Yang Wenyuan, Jiang Chenyu, Shao Yaojian, Gu Shicheng, Hong Mingqi
Department of Gastroenterology, Taizhou Central Hospital (Taizhou University Hospital), Taizhou, Zhejiang, China.
Department of Geriatric, Taizhou Central Hospital (Taizhou University Hospital), Taizhou, Zhejiang, China.
Front Nutr. 2025 May 29;12:1594644. doi: 10.3389/fnut.2025.1594644. eCollection 2025.
Prior research has established a correlation between dietary micronutrient intake and the risk of developing constipation. However, the potential link between vitamin B intake and constipation has yet to be fully explored. This study sought to assess the association between chronic constipation and dietary vitamin B intake based on National Health and Nutrition Examination Survey (NHANES) data.
This study employed NHANES data collected between 2005 and 2010, including a total of 13,885 participants 20 + years of age. Dietary intake of vitamins B1, B2, niacin, B6, folic acid, choline, and B12 was assessed using the first 24-h dietary recall interview. Constipation was defined based on the Bristol Stool Form Scale (BSFS). A weighted logistic regression model and restricted cubic spline (RCS) analysis were utilized to adjust for demographic and lifestyle-related variables and probe the relationship between B vitamin intake and constipation. Statistical significance was set at a two-tailed -value < 0.05. Confidence intervals (95% CIs) were calculated using weighted logistic regression.
The analysis revealed a nonlinear inverse correlation between dietary intake of all examined B vitamins and constipation risk. In particular, a significant reduction in constipation odds was observed in the highest intake quartiles of niacin (OR = 0.76, 95% CI: 0.59-0.99, p for trend = 0.003), folate (OR = 0.61, 95% CI: 0.48-0.79, p for trend < 0.001), and choline (OR = 0.77, 95% CI: 0.60-1.00, p for trend = 0.05) when using a model that was fully adjusted. Subgroup analyses further indicated that alcohol consumption significantly modified the relationship between folate (p for interaction = 0.003), vitamin B1 (p for interaction = 0.004), niacin (p for interaction = 0.04), choline (p for interaction = 0.02), and constipation.

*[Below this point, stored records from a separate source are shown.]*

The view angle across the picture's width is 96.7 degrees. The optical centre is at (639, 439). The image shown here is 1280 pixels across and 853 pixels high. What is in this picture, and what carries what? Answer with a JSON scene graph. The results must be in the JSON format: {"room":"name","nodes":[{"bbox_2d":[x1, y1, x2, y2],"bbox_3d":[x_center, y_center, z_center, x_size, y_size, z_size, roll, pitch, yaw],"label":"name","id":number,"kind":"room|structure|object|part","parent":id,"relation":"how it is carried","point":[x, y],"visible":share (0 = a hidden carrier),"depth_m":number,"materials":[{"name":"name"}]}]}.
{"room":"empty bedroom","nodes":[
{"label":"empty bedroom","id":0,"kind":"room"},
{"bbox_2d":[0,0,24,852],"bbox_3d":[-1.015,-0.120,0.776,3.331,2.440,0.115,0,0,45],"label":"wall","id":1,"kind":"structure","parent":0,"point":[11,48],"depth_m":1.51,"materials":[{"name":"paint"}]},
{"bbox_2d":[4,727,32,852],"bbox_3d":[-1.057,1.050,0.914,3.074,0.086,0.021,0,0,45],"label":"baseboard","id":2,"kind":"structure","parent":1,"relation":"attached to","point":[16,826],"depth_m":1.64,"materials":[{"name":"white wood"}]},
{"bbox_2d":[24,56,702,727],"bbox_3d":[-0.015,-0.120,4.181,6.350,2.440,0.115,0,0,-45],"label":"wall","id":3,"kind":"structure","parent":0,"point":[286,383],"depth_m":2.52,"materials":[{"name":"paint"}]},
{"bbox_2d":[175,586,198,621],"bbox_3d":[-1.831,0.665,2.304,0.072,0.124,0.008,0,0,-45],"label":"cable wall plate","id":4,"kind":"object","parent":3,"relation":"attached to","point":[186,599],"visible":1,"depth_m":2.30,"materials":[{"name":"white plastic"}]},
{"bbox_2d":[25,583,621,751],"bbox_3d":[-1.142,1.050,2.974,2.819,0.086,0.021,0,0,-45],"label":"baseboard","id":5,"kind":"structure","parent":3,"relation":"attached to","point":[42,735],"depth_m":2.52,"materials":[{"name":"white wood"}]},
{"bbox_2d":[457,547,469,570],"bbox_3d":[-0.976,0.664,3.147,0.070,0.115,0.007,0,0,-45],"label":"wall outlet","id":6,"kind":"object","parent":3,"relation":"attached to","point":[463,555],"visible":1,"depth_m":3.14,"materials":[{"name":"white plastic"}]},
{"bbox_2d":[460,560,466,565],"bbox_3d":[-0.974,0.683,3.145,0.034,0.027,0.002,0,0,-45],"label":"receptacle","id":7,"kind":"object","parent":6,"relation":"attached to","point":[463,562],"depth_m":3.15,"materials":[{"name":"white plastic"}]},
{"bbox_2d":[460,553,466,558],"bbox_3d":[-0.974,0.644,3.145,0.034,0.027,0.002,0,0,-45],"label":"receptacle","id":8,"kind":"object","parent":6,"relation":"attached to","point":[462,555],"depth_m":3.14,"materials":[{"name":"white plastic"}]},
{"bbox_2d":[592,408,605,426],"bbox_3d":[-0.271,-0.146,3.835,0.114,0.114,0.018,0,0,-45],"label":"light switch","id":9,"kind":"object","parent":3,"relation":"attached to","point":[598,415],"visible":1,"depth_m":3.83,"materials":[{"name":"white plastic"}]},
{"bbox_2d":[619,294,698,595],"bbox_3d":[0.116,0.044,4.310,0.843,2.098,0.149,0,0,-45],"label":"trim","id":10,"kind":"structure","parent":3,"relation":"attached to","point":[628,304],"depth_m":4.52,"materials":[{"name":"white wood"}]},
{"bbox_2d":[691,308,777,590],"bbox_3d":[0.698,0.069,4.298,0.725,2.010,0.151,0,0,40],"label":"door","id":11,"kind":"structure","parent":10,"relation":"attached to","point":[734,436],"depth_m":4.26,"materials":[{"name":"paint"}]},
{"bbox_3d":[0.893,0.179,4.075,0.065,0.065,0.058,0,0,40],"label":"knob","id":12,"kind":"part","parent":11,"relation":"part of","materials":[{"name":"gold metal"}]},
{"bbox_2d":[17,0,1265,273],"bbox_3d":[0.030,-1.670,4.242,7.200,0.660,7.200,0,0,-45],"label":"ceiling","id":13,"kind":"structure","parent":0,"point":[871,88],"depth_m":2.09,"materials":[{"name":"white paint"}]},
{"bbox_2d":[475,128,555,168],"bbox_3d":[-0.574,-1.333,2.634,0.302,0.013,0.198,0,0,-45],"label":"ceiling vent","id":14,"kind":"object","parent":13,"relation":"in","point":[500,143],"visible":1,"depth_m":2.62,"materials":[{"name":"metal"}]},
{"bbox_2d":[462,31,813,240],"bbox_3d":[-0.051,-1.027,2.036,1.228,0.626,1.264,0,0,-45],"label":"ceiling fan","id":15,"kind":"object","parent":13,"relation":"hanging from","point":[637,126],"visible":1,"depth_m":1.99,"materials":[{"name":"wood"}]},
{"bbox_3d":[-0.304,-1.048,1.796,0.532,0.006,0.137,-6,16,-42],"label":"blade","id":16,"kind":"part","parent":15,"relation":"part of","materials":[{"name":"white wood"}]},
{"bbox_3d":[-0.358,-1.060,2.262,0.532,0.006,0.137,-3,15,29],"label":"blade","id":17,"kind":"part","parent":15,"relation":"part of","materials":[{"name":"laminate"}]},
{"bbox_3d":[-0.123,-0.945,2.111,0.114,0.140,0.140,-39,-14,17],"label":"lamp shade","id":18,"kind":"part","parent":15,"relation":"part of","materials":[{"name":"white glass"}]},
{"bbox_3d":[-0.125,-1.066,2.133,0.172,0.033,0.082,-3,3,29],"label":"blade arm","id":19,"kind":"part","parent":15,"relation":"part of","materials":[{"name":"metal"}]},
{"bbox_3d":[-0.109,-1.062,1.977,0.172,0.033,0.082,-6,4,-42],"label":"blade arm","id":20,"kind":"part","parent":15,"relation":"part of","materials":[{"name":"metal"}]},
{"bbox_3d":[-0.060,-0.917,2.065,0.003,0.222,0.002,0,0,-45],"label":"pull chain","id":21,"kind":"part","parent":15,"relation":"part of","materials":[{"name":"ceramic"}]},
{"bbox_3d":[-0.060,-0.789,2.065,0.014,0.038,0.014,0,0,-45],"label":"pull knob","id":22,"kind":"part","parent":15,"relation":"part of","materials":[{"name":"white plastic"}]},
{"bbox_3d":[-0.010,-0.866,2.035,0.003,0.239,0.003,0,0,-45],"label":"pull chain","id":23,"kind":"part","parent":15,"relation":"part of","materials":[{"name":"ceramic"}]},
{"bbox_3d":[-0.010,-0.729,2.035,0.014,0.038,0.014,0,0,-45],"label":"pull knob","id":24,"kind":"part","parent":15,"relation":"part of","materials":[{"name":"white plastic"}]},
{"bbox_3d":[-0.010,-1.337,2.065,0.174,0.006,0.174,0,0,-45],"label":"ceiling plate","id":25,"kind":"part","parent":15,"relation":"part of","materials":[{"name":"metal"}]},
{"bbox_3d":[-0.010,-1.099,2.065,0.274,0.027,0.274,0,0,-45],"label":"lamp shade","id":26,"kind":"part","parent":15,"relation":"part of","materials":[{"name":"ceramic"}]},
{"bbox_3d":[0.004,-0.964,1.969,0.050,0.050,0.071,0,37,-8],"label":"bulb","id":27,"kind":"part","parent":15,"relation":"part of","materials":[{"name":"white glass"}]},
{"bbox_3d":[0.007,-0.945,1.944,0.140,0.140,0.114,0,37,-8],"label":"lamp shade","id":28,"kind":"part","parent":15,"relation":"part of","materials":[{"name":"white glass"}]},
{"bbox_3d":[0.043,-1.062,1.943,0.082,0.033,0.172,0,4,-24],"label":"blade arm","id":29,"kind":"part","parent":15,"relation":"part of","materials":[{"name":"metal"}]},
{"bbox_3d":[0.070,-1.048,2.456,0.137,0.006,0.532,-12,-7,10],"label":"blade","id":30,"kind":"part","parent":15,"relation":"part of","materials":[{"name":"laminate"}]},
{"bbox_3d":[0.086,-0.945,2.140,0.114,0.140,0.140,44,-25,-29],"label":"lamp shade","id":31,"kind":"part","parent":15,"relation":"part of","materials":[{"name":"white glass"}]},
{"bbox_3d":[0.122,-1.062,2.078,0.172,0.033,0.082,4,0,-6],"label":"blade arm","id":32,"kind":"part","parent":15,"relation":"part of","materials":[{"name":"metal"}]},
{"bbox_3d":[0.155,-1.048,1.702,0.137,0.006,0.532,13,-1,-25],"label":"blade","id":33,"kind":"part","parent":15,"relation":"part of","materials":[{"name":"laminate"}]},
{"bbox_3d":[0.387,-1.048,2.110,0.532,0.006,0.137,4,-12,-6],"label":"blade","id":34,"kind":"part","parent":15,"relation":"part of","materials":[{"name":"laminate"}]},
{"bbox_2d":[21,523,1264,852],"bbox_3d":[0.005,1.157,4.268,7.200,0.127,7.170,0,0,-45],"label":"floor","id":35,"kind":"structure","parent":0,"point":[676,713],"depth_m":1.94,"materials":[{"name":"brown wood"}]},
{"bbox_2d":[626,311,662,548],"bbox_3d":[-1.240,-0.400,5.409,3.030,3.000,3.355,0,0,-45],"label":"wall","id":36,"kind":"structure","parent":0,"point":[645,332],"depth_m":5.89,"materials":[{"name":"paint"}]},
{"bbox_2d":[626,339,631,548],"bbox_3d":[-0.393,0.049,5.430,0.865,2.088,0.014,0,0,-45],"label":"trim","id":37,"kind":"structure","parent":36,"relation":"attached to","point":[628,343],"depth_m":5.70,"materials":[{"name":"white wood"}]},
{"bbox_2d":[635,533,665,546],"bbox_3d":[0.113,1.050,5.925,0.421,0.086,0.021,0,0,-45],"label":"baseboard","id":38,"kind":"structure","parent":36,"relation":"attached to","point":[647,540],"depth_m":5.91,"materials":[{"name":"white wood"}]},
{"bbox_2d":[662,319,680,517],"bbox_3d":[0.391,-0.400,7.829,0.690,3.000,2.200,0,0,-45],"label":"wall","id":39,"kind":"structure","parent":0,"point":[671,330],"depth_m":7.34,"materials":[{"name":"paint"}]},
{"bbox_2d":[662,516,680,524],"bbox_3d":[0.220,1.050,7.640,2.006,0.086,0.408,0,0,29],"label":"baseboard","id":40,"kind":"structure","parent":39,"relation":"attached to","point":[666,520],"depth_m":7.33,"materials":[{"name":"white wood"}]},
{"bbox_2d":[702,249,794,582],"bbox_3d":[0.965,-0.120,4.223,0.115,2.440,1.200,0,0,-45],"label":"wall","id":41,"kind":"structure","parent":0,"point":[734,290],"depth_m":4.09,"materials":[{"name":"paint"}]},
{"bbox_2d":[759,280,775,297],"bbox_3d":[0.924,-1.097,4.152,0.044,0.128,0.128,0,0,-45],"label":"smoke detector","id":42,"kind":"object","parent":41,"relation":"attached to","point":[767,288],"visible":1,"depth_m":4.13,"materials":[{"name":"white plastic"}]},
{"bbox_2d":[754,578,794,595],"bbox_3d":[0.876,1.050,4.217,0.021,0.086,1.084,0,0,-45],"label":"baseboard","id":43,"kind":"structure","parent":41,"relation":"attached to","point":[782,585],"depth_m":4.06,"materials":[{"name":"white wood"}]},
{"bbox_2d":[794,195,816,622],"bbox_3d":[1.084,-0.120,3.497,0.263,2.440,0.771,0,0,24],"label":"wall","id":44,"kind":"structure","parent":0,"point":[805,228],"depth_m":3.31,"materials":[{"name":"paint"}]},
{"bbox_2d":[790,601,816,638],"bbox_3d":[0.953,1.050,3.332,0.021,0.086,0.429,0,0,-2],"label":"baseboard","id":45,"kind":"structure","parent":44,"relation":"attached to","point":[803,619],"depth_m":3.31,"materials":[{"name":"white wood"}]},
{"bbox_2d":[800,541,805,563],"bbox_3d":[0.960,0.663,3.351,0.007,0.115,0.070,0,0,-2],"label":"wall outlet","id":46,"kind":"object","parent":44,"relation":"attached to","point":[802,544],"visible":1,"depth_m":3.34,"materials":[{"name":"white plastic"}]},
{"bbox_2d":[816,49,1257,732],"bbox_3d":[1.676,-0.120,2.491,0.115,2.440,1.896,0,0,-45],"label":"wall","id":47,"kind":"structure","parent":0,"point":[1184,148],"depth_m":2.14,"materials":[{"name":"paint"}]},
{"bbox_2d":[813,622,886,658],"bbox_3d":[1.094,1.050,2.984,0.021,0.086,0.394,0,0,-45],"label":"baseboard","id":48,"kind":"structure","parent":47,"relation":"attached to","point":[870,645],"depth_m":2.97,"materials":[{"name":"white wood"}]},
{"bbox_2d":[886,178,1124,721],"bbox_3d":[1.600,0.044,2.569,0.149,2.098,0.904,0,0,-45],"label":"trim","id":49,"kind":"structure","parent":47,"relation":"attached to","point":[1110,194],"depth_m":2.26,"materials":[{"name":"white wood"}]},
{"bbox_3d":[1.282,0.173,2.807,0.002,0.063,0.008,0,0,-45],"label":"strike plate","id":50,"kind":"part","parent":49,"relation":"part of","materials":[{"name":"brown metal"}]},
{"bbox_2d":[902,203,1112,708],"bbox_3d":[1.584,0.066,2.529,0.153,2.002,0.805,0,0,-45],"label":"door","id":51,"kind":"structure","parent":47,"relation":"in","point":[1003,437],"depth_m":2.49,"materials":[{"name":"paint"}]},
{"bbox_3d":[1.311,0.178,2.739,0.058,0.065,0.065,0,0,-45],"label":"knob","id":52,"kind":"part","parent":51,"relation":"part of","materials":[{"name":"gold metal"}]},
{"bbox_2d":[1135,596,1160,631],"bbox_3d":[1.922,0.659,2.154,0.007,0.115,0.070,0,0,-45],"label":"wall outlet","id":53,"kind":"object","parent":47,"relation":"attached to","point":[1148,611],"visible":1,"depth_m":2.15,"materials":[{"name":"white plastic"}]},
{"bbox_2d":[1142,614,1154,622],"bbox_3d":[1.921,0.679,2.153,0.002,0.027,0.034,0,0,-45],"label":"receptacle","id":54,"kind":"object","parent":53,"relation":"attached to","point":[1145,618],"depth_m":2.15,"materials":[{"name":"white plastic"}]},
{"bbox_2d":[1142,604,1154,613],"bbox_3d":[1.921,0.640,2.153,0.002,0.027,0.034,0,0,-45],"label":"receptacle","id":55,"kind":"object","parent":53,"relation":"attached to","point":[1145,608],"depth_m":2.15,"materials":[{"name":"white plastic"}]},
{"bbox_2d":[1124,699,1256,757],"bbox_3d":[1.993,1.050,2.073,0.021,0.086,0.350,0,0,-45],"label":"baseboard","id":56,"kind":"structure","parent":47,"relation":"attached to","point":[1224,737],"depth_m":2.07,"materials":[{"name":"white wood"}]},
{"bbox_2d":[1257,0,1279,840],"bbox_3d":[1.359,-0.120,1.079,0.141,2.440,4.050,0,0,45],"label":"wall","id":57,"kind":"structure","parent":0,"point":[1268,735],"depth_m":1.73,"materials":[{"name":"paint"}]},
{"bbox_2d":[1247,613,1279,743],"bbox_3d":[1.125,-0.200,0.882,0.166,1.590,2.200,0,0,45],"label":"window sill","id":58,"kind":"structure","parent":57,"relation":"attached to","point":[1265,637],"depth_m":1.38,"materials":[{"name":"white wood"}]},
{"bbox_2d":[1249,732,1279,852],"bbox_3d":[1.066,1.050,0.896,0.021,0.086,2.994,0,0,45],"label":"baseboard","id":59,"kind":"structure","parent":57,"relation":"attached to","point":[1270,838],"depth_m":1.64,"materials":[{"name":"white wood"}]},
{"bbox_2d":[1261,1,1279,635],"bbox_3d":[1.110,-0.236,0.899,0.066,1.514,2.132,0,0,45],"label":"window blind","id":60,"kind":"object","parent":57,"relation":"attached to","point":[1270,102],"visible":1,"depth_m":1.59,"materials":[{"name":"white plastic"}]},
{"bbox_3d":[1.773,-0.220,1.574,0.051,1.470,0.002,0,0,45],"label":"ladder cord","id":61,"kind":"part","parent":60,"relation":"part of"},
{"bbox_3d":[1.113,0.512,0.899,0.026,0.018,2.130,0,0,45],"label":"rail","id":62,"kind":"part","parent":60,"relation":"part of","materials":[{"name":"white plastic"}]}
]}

Increased dietary intake of B vitamins may contribute to a reduced risk of constipation, particularly among specific population subgroups. These results offer additional support for the potential role of dietary modifications in promoting gut health.

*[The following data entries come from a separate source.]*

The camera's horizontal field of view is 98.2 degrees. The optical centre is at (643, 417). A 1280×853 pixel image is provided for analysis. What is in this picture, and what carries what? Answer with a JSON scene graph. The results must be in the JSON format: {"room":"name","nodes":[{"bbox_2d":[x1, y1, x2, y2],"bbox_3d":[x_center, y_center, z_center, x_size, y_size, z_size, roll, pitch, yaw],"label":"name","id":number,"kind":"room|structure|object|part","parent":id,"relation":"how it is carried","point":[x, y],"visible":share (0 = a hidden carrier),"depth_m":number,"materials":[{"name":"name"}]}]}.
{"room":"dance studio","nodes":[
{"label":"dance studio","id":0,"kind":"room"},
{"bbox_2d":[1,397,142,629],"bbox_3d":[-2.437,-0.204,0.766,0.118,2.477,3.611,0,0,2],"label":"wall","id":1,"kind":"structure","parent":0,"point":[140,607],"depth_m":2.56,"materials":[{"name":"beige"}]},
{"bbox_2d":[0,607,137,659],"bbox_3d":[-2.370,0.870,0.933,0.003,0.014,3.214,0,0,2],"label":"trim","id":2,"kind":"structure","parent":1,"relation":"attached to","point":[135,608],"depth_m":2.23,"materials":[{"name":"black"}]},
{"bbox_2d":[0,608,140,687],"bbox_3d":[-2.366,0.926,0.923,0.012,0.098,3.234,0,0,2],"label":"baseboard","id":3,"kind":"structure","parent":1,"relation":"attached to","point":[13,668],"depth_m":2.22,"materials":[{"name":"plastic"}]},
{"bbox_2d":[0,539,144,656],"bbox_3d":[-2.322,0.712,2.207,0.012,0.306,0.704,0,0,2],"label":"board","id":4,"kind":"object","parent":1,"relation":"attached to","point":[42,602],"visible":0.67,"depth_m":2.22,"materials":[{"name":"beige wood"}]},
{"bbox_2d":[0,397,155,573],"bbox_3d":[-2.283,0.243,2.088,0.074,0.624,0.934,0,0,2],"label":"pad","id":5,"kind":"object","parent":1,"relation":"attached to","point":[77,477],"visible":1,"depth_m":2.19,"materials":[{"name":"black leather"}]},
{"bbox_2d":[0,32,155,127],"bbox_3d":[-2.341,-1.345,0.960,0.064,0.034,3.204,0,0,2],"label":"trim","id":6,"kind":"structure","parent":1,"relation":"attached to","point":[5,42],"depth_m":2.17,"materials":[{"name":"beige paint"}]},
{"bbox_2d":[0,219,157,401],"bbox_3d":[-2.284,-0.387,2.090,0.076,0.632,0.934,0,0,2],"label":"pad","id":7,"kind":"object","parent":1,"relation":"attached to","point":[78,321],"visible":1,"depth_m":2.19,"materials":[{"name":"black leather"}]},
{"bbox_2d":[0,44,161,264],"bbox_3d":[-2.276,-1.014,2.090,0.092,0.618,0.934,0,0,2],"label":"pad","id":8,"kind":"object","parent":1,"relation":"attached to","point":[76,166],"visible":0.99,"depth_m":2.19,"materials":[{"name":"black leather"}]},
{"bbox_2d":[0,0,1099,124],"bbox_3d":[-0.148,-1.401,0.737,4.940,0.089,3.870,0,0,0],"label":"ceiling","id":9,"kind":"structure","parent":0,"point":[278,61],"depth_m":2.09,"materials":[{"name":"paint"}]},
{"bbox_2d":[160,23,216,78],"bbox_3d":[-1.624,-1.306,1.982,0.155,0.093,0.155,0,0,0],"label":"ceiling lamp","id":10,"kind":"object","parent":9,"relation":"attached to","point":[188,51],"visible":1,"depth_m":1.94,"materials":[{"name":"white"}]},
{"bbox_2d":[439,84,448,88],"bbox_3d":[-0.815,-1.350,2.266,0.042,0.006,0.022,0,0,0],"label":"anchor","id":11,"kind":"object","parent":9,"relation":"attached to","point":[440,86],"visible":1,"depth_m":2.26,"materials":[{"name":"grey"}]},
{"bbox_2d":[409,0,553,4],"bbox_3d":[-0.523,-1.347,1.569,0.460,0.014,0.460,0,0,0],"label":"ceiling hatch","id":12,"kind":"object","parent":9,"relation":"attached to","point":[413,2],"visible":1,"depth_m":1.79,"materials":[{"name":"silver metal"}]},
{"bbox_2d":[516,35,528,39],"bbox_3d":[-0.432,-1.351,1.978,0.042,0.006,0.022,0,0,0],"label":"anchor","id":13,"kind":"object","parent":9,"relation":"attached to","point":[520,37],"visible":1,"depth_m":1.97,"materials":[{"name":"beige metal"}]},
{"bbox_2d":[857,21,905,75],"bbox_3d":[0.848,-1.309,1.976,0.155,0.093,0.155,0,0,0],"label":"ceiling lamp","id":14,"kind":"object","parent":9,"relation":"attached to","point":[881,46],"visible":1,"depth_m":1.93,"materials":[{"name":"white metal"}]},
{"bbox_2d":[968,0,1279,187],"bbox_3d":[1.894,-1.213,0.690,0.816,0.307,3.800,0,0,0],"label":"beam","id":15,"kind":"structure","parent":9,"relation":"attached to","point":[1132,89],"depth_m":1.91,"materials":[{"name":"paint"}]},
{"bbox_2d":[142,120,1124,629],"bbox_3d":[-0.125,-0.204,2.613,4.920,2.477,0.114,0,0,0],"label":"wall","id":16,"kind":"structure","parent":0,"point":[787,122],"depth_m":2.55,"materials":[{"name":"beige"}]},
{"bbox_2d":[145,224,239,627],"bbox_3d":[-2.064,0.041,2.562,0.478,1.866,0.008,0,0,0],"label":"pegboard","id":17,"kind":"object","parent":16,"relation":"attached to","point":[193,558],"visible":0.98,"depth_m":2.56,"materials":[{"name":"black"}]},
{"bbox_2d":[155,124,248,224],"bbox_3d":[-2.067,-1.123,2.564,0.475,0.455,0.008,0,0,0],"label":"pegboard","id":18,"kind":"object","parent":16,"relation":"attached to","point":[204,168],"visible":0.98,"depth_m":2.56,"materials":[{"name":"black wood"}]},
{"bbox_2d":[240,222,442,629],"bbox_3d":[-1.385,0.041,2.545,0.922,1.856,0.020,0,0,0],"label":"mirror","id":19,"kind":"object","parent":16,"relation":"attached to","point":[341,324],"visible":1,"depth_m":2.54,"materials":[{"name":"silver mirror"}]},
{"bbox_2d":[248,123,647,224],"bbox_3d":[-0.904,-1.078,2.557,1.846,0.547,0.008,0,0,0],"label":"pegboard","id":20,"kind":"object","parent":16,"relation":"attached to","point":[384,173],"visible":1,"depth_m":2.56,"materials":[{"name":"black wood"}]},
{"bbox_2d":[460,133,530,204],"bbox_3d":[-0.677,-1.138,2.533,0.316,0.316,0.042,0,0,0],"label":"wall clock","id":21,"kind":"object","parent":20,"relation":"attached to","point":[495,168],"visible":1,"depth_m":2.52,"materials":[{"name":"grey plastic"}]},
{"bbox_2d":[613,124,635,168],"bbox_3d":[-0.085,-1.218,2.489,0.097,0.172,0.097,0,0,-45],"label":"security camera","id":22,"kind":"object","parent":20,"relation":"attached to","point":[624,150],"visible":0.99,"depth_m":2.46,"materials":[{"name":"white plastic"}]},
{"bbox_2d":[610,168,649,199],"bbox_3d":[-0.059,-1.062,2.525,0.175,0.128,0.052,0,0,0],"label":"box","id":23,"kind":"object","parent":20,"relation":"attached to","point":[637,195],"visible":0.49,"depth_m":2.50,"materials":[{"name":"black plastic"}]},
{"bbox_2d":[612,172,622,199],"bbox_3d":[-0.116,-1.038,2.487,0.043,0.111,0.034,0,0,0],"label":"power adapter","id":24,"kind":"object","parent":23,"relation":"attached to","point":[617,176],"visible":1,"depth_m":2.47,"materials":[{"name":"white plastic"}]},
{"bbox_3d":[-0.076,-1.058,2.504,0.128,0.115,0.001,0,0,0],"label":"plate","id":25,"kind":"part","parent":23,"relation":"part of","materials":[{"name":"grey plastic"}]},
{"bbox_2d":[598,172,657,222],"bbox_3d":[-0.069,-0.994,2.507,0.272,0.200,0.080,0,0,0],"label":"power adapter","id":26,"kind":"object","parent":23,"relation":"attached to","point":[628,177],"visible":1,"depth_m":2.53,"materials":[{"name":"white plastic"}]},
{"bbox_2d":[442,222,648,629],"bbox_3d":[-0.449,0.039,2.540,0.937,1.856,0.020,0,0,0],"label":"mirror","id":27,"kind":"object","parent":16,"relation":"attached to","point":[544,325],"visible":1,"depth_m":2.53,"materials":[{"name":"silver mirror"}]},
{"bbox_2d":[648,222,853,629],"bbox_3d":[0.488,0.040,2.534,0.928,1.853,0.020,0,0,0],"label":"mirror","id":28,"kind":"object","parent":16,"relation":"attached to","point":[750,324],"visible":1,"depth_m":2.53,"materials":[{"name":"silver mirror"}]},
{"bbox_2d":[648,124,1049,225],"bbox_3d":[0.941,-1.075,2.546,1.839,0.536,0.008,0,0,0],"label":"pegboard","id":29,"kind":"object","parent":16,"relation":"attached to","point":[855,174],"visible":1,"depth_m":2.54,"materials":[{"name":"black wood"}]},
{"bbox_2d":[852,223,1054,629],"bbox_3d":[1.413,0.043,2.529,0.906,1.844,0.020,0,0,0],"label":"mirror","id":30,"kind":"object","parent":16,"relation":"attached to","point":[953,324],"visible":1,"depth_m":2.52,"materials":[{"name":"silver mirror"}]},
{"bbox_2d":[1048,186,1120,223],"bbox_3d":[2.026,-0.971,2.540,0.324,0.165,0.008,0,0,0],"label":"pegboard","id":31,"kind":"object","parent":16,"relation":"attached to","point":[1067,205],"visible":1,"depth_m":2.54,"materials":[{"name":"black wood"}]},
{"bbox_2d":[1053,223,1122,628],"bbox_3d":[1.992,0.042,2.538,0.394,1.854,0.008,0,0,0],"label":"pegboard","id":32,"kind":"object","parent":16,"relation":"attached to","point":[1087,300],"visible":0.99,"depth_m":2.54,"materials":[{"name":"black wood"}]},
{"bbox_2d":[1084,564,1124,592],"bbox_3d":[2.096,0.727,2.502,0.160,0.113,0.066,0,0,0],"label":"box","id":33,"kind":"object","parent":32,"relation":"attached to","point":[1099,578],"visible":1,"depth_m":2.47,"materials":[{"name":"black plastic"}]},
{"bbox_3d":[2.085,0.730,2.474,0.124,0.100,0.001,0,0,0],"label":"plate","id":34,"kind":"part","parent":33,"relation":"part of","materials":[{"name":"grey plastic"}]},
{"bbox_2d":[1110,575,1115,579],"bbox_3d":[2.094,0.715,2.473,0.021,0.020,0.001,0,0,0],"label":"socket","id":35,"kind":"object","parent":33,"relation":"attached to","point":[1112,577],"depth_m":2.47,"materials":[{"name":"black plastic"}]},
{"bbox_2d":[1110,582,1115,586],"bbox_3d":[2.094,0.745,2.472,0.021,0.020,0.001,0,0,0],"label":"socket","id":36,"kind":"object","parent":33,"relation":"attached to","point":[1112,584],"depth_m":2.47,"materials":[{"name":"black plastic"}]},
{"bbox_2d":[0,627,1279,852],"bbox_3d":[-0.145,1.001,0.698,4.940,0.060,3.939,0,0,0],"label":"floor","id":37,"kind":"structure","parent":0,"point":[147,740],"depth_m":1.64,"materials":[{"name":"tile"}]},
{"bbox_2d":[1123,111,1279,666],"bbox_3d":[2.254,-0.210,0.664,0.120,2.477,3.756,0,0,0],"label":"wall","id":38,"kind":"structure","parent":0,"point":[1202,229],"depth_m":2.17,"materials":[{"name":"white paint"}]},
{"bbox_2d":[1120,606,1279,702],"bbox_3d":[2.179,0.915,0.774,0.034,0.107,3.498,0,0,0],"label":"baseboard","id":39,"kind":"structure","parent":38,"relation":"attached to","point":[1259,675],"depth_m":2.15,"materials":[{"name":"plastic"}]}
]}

先前的研究已证实饮食中微量营养素的摄入量与便秘风险之间存在关联。然而,维生素B摄入量与便秘之间的潜在联系尚未得到充分探究。本研究旨在基于美国国家健康与营养检查调查(NHANES)数据评估慢性便秘与饮食中维生素B摄入量之间的关联。
本研究采用了2005年至2010年期间收集的NHANES数据,共纳入13,885名年龄在20岁及以上的参与者。通过首次24小时饮食回顾访谈评估维生素B1、B2、烟酸、B6、叶酸、胆碱和B12的饮食摄入量。根据布里斯托大便分类法(BSFS)定义便秘。采用加权逻辑回归模型和受限立方样条(RCS)分析来调整人口统计学和生活方式相关变量,并探究B族维生素摄入量与便秘之间的关系。统计学显著性设定为双侧P值<0.05。使用加权逻辑回归计算置信区间(95%CI)。
分析显示,所有检测的B族维生素的饮食摄入量与便秘风险之间存在非线性负相关。具体而言,在烟酸(OR = 0.76,95%CI:0.59 - 0.99,趋势P值 = 0.003)、叶酸(OR = 0.61,95%CI:0.48 - 0.79,趋势P值<0.001)和胆碱(OR = 0.77,95%CI:0.60 - 1.00,趋势P值 = 0.05)的最高摄入量四分位数中,观察到便秘几率显著降低,该模型为完全调整模型。亚组分析进一步表明,饮酒显著改变了叶酸(交互作用P值 = 0.003)、维生素B1(交互作用P值 = 0.004)、烟酸(交互作用P值 = 0.04)、胆碱(交互作用P值 = 0.02)与便秘之间的关系。
增加饮食中B族维生素的摄入量可能有助于降低便秘风险,尤其是在特定人群亚组中。这些结果为饮食调整在促进肠道健康方面的潜在作用提供了额外支持。